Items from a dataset
== Segment start ==
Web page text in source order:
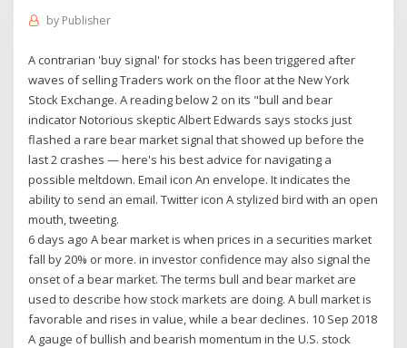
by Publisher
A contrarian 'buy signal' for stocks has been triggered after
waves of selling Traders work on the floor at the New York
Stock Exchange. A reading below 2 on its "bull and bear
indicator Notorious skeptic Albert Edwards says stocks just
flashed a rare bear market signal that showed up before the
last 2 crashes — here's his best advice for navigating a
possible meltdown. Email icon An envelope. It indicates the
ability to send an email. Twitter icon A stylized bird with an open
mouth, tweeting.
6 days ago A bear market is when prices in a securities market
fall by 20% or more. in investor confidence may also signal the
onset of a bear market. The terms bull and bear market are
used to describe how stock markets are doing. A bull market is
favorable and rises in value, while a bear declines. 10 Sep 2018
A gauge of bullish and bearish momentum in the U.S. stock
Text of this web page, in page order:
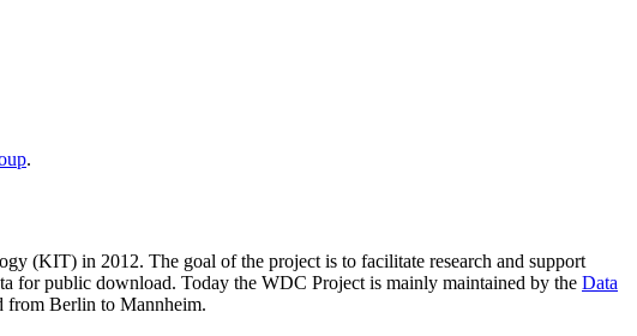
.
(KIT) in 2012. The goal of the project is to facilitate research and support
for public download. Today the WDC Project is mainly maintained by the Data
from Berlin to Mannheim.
== Segment end ==
YOUR TASK -> Write the lines out again exactly, beginning at the one containing "used to describe" and ending with the last line of the entries, but without any pictures.

RESPONSE BOX ->
used to describe how stock markets are doing. A bull market is
favorable and rises in value, while a bear declines. 10 Sep 2018
A gauge of bullish and bearish momentum in the U.S. stock
Text of this web page, in page order:
.
(KIT) in 2012. The goal of the project is to facilitate research and support
for public download. Today the WDC Project is mainly maintained by the Data
from Berlin to Mannheim.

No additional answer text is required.